FILE:references/export_stars.md
# Export GitHub Stars Script
The `export_stars.sh` script is a powerful command-line utility that extracts all of your starred GitHub repositories, grouped neatly by their custom GitHub Lists (categories), and formats them into a Markdown table.
## Features
- **Category Grouping**: Organizes your stars directly into the Lists you created on GitHub.
- **Full Pagination Support**: Properly paginates through categories and repositories. Unlike a simple GraphQL query that caps at 100, this script correctly fetches an unlimited number of categories and items.
- **Markdown Ready**: Automatically generates a completely formatted Markdown file (`starred_lists.md`) ready to be viewed in any Markdown editor or uploaded to a repository.
## Requirements
To run this script, you will need the following dependencies installed on your system:
1. **[GitHub CLI (`gh`)](https://cli.github.com/)**: Standard command-line tool for GitHub.
- You must be authenticated with the CLI and have the necessary scopes.
- Run `gh auth status` to check if you are logged in.
- If not, run `gh auth login` and follow the prompts.
2. **[jq](https://jqlang.github.io/jq/)**: A lightweight and flexible command-line JSON processor.
- Mac: `brew install jq`
- Debian/Ubuntu: `sudo apt-get install jq`
- Arch Linux: `sudo pacman -S jq`
## Usage
1. Open your terminal.
2. Ensure the script is executable. If it isn't, run:
```bash
chmod +x export_stars.sh
```
3. Execute the script:
```bash
./export_stars.sh
```
## Output Format
The script will write an output file called `starred_lists.md` in the current working directory.

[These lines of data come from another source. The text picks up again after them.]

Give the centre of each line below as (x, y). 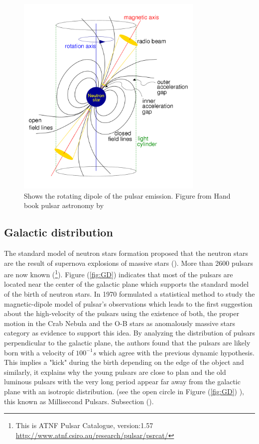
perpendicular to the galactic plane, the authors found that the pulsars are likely (127, 343)
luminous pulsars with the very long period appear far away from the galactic (122, 382)
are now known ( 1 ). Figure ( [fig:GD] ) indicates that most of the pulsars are (119, 274)
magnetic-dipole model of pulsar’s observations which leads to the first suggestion (128, 303)
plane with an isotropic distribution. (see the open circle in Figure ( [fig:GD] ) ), (124, 391)
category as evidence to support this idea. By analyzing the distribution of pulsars (129, 333)
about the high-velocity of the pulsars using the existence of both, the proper (122, 313)
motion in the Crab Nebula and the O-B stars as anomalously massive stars (120, 323)
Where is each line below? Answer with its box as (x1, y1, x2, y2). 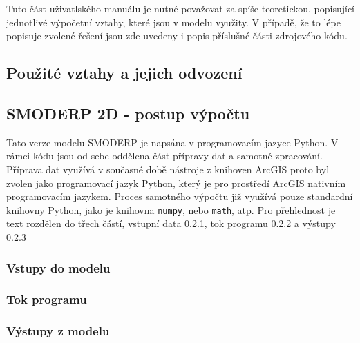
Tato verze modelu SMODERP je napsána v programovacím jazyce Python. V (6, 135, 339, 149)
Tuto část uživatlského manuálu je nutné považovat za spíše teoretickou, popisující (6, 1, 355, 15)
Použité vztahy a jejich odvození (6, 62, 243, 84)
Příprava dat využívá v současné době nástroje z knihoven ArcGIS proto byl (6, 161, 330, 176)
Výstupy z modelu (6, 322, 110, 340)
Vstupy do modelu (6, 259, 111, 276)
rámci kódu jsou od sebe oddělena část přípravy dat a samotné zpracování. (6, 148, 323, 163)
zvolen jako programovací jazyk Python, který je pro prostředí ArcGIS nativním (6, 175, 346, 190)
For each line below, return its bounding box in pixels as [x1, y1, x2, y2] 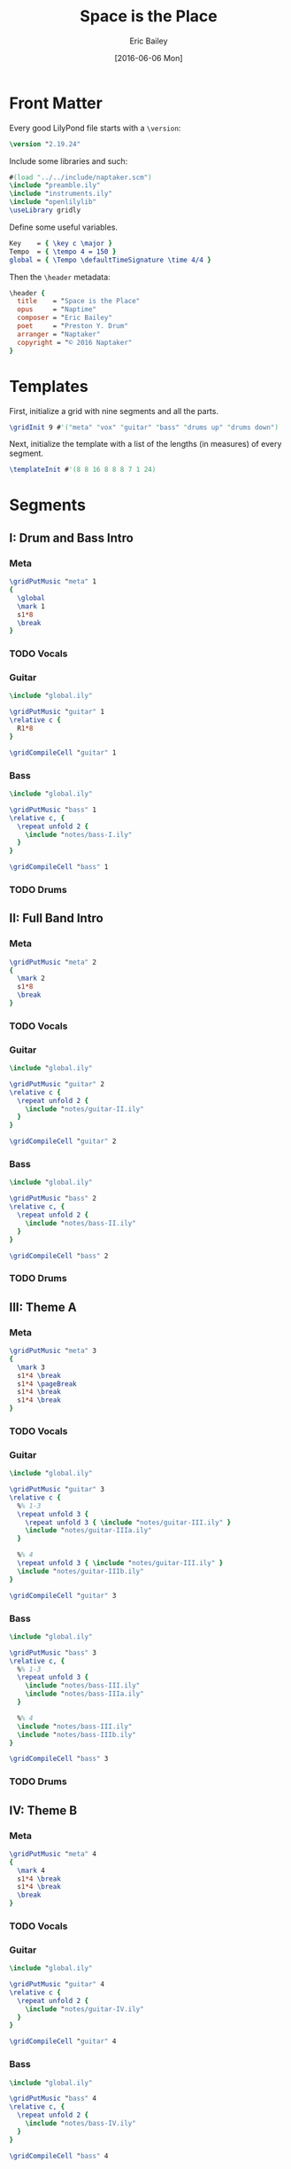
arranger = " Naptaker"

The output is structured with the category name as a header (level 2), followed by a Markdown table.
### Columns Included
- **Repo name**: The name of the repository.
- **Repo handler**: The username or organization that owns the repository.
- **Full URL to Repo**: The direct link to the repository on GitHub.
- **Number of Stars**: The current total stargazer count for that repository.
### Output Example
```markdown
## 🤖 Machine Learning
| Repo name | Repo handler | Full URL to Repo | Number of Stars |
|---|---|---|---|
| cleanlab | cleanlab | https://github.com/cleanlab/cleanlab | 9324 |
| human-learn | koaning | https://github.com/koaning/human-learn | 1500 |
```
## How It Works Under The Hood
The script performs the following operations:
1. Uses the GitHub GraphQL API to fetch a complete, paginated list of all your custom List categories.
2. Uses `jq` to parse that list to extract the `id` and `name` strings natively.
3. Loops through each `id` to fire off targeted point GraphQL API queries specifically fetching the starred repositories tagged within that category. It fetches these via nested pagination to bypass standard GitHub API limits.
4. Directly injects the formatted output into an active Markdown file using Bash string interpolation and `jq` object mapping.